Adamant: Hardest metal
Friday, June 27, 2003

In Venezuela, the drug wars know no borders

By Juan Forero <a href=www.sun-sentinel.com>The Sun-Sentinel-The New York Times Posted June 14 2003

LA COOPERATIVA, Venezuela · More than ever, Colombia's 39-year-old civil war is spreading beyond its porous borders, bringing to its five neighbors a troubling brew of armed leftist rebels, right-wing death squads, drugs and refugees.

Increasingly, the guerrillas have set up camps and the drug traffickers used by both sides to support their forces have opened transport corridors through isolated jungles in other countries as a Washington-backed drug eradication program in Colombia has intensified. The refugee problem is also spilling over, with more than 300,000 Colombians having crossed into Ecuador, Panama and Venezuela in the last four years, according to United Nationsestimates that have not been publicly released.

The problems are most pronounced in Venezuela, where a 1,400-mile border has become a flash point between the left-leaning government of President Hugo Chávez and its ideological opposite in Colombia under President Alvaro Uribe.

The complications were obvious on a recent day in this hamlet just inside Venezuela. Only miles from a Venezuelan military base, a ragtag band of about 10 Colombian rebels took a break, supremely at ease as they lolled on makeshift beds, their Kalashnikov assault rifles hung from wooden posts. They swatted mosquitoes as they chatted with foreign visitors.

"We are here because the people wanted us here, so we have come," said the commander, who identified himself as José. He was referring to the rebels of the Revolutionary Armed Forces of Colombia, or FARC, who became a regular presence four years ago and have been increasingly welcomed by poor Venezuelans and Colombian refugees.

In late March, with the world focused on the war in Iraq, Venezuelan military aircraft bombed and strafed this outpost.
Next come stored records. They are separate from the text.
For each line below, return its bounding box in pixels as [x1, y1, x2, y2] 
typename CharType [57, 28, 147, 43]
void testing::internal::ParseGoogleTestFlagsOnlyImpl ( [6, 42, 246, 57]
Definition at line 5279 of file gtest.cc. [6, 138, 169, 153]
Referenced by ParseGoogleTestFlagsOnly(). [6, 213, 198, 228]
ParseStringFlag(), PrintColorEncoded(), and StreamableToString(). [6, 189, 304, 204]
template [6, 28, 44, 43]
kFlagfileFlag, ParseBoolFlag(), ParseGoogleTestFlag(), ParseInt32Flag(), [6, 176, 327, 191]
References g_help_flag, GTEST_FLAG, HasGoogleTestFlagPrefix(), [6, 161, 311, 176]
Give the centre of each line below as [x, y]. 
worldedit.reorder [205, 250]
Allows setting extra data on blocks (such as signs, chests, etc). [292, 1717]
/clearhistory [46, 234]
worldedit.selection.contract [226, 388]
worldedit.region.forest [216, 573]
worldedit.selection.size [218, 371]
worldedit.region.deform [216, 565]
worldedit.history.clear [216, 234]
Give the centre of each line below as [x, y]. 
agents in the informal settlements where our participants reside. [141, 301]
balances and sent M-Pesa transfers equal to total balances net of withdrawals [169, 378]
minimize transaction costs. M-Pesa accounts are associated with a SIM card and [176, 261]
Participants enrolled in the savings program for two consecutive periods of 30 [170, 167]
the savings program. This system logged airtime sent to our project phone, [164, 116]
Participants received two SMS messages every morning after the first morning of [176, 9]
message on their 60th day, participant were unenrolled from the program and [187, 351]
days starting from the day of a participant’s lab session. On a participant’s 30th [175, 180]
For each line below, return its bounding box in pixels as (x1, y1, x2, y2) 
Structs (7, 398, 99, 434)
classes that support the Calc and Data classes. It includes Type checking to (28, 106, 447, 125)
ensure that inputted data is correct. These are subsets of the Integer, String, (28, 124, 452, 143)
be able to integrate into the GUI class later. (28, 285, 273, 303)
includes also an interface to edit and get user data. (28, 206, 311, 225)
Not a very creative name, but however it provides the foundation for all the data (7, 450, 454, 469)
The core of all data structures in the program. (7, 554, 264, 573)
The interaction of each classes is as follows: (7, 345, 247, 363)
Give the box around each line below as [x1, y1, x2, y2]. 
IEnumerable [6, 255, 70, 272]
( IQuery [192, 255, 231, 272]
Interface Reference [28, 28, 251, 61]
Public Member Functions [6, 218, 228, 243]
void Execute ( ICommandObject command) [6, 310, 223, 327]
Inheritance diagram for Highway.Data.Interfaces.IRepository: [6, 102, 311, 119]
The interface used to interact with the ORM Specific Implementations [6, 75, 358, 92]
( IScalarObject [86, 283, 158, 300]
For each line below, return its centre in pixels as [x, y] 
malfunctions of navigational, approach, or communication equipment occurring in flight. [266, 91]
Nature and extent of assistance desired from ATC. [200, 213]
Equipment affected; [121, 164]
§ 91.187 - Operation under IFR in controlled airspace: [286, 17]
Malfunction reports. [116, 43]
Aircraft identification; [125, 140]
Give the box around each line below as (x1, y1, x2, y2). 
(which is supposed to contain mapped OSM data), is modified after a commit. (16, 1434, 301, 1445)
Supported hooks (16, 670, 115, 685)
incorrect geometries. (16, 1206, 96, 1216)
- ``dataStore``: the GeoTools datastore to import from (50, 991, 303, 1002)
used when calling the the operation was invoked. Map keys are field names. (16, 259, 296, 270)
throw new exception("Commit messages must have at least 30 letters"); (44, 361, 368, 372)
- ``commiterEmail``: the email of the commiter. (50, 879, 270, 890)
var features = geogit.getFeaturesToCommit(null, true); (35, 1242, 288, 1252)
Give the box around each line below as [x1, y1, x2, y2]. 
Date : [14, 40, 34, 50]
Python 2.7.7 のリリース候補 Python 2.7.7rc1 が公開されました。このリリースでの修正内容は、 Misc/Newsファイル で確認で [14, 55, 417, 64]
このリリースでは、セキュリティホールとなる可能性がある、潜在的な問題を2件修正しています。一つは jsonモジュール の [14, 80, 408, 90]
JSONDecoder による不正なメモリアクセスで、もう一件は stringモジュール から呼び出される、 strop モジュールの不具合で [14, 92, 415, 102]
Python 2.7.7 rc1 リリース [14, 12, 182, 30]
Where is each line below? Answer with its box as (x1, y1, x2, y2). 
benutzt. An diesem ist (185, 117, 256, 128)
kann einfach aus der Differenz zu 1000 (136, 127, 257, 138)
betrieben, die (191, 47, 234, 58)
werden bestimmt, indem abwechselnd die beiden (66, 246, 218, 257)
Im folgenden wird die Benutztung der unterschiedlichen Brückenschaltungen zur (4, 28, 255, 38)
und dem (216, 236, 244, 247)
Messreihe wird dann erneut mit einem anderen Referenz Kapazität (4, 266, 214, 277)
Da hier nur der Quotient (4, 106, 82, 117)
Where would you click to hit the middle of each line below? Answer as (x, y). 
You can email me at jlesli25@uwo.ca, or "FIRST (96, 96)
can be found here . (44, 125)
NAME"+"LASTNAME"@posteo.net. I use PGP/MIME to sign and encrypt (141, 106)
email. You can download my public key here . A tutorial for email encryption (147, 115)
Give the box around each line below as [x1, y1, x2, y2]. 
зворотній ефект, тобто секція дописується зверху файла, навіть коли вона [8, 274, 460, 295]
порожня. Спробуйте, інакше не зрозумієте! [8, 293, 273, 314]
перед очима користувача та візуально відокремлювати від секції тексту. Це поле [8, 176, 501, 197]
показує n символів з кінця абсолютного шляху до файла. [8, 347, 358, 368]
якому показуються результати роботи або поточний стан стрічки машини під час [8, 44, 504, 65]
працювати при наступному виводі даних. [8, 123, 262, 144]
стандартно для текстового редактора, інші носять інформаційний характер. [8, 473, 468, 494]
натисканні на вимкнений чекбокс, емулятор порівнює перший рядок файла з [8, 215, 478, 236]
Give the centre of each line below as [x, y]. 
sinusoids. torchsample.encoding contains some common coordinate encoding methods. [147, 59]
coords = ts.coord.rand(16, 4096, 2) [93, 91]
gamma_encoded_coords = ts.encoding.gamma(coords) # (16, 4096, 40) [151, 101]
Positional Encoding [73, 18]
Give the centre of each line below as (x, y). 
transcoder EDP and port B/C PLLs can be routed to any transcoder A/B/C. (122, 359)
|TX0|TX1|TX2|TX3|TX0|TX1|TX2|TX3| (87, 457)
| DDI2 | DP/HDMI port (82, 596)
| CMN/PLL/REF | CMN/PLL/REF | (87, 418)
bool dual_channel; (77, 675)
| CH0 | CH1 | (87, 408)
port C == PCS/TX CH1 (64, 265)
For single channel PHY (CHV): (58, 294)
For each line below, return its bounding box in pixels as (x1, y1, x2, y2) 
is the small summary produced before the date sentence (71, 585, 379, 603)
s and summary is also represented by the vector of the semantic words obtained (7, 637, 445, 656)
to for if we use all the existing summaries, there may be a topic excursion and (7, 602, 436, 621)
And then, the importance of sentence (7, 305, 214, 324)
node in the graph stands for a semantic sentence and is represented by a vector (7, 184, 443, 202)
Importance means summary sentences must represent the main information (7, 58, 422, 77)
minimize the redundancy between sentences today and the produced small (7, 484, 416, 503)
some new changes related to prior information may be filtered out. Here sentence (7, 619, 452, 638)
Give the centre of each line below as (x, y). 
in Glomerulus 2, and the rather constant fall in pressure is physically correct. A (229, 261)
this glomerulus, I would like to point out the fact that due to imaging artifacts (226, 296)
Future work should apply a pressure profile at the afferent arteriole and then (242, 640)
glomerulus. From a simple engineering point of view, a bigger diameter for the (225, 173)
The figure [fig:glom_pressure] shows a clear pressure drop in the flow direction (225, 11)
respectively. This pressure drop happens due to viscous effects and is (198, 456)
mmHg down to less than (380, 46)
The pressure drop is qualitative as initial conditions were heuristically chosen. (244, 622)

The target was not the leftist rebels, who regard Chávez as something of a hero, but the Colombian paramilitary group that had pursued the guerrillas across the border.

Colombian officials and Venezuelan opposition leaders condemned the bombing as an intervention by Chávez in Colombia's war. Venezuela angrily rejected the criticism, saying Colombia had failed to control its borders and allowed both sides to bring their conflict across the scarcely patrolled frontier.

The spread of the conflict led to a hasty meeting in April between Chávez and Uribe, who promised to work together.

In recent months, vast fields of Colombian coca, the tropical plant that yields cocaine, have been sprayed from the air and destroyed. In response, growers and traffickers have relied increasingly on border areas -- in some cases, in other countries -- to plant and transport illegal crops and drugs, Colombian and U.N. officials say.

In turn, the guerrillas and paramilitary groups -- both classified as terrorist organizations by the U.S. State Department -- intrude, fighting over control of the crops, the drug trafficking corridors and the field hands for harvesting.

According to Colombian intelligence reports and Venezuelan landowners, Colombian guerrillas kidnap ranchers, extort money from businessmen and traffic in drugs. Colombian intelligence reports also say that the rebels have set up temporary camps in at least three Venezuelan states, eluding Colombian forces and their de facto paramilitary allies.

"It is an area that allows them to rest, to reorganize and regain momentum to again come back into this country," a Colombian general said in a telephone interview.

Venezuelan landowners and merchants who live along the border have accused the Venezuelan military of ignoring or colluding with rebels. It is unclear whether that is government policy, but U.N. officials, Venezuelan farmers and aid groups report that Venezuelan military units have tolerated the rebels for years.

The Venezuelan government denies partisanship. It has 20,000 troops along the frontier, and will send 4,000 more, officials say. "It is not true what they say," said the commander of a marine patrol on the Gold River. "We repel both of them, the guerrillas and the paramilitaries."